GEOG 865
Cloud and Server GIS

Maintaining and updating a tile cache


A tile cache is just a picture of your data at one point in time. If that data ever changes, you need to update the cache. This final section of the lesson gives some practical considerations for updating and maintaining a cache over time.

Update strategy should affect the decision to make a tile cache

Your update strategy probably should have come into consideration before you even decided you were going to create a cache. If you need to see data in real time, or you have frequent changes occurring over broad extents of the map, then creating a tile cache may not be appropriate.

For each map, there's a threshold of acceptable data currency. For a neighborhood street map available in your handheld GPS, you may find it acceptable if the street data is updated once every three months. For a tax assessor looking at land parcels, it may be acceptable to have the data current to within the past day or two. For a 911 operator tracking a vehicle's progress, a delay of more than a few seconds may not be acceptable.

If the cache update can be performed within the threshold of acceptable data currency, then it may make sense to create a cache. If the cache cannot be updated that quickly, then caching should not be used.

Focusing cache updates

There are two approaches for cache updates; generate the entire cache, or focus the updates on places where the data has changed. If your entire cache can be rebuilt within the threshold of acceptable data currency, then it may be easier to do the first option, you can just kick off a rebuild of all the tiles and be done.

If your cache is very large and it is undesirable to rebuild the entire thing, then you need some way to track places that have been edited (for the sake of this discussion, we'll call these "dirty areas"). You can then pass the dirty area polygons into your caching tools to define where tile updates should occur.

So how do you find the dirty areas? One approach is to track them as edits are being made, each transaction can be logged to a database and, at the end of the edit session, the spatial extents of all the transactions can be exported to create a vector dataset of dirty areas.

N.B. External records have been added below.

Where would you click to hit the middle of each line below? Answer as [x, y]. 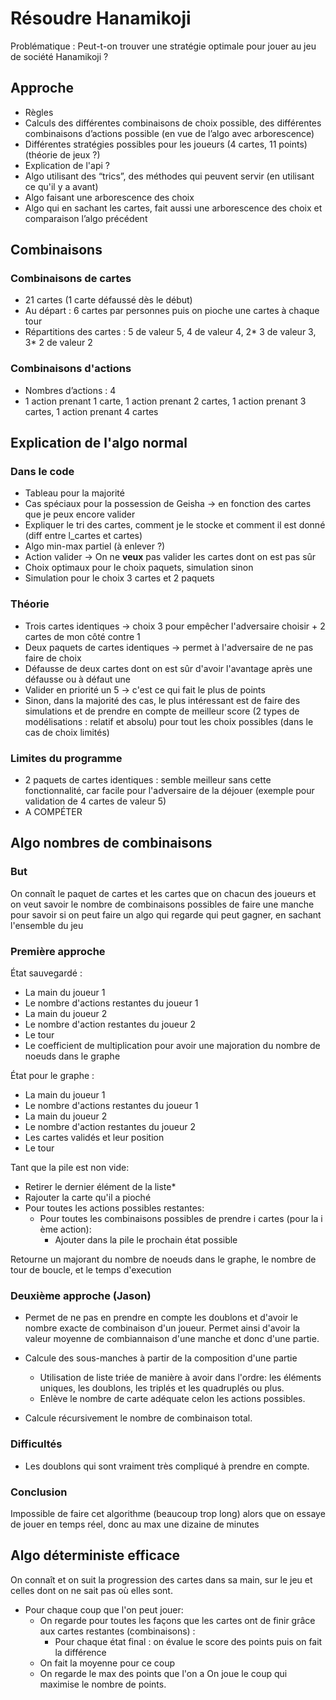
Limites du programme [66, 758]
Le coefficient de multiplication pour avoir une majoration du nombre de [172, 1045]
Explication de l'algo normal [99, 443]
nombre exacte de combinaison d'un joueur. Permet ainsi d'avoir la [162, 1328]
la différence [80, 1652]
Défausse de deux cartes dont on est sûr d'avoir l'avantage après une [168, 668]
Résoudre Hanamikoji [101, 18]
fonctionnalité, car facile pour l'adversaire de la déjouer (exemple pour [169, 791]

If real-time tracking of the dataset editing is not an option, you can attempt to compare two datasets directly for attributes or spatial features that do not match. This type of strategy is required when you receive a dataset update without any record of how it was created (such as from a data vendor every six months). It requires that features have at least one key field in common between the two datasets. Comparing attributes is necessary if map symbolization or labeling could change based on a field value.

Accomplishing either of the above solutions in ArcGIS requires custom programming. Fortunately, this problem is common enough that people have posted some scripts and tools online that help address it. The Show Edits Since Reconcile tool, written by Tom Brenneman, compares two versions of an ArcSDE geodatabase and outputs a feature class of spatial discrepancies. It can be installed into your list of toolboxes in ArcCatalog. A similar tool Compare two feature classes in a file geodatabase, written by Sterling Quinn, is designed for those who do not have their data in ArcSDE.

Basing an ArcGIS tile cache update on dirty areas requires some degree of caution. A feature class full of small, adjacent polygons can cause the Manage Map Server Cache Tiles tool to work slowly and inefficiently. If there are a lot of small dirty areas in close proximity, they should be merged before the dirty areas feature class is used to define a caching job.

Automating cache updates

It's common to perform tile cache updates on a regular basis, such as every three months, every week, or every evening. Because caching is so resource-intensive, many server administrators like to build the updated tiles on a staging server and then copy them to their production server. This avoids disruption to those who are viewing tiles on the live website.

Whether you use a staging server or not, it's wise to perform the update during times when the fewest possible individuals will be using your site. For most sites, this is during the early morning hours or the weekend. Since you probably do not want to log in at 2 AM Sunday morning to run your caching tools, it's worth exploring whether your tile caching software can be automated and scheduled to run at given times.

The ArcGIS tools, for example, can be automated using a Python script. Python is a relatively simple programming language to learn, and it can be used to run any ArcGIS tool, including Manage Map Server Cache Tiles. For a full update process, you might decide to chain several tools and functions together in one script, such as:

  • Compare two feature classes in a file geodatabase (to find the dirty areas)
  • Manage Map Server Cache Tiles (passing in the dirty areas feature class to define where tiles are created)
  • A copy function to move the new tiles from the staging server onto the production server

Once you have a script that does everything you need, you can use your operating system to schedule it to run on a regular basis. Task Scheduler, included with Windows, is an example of a program that can run scripts on a repeated basis at any time you specify (such as nights or weekends).

Python scripting with ArcGIS is taught in Penn State's Geog 485: GIS Programming and Software Development. If you're curious to see an example of a Python script that updates a cache, check out the ArcGIS help topic Automating cache creation and updates with geoprocessing.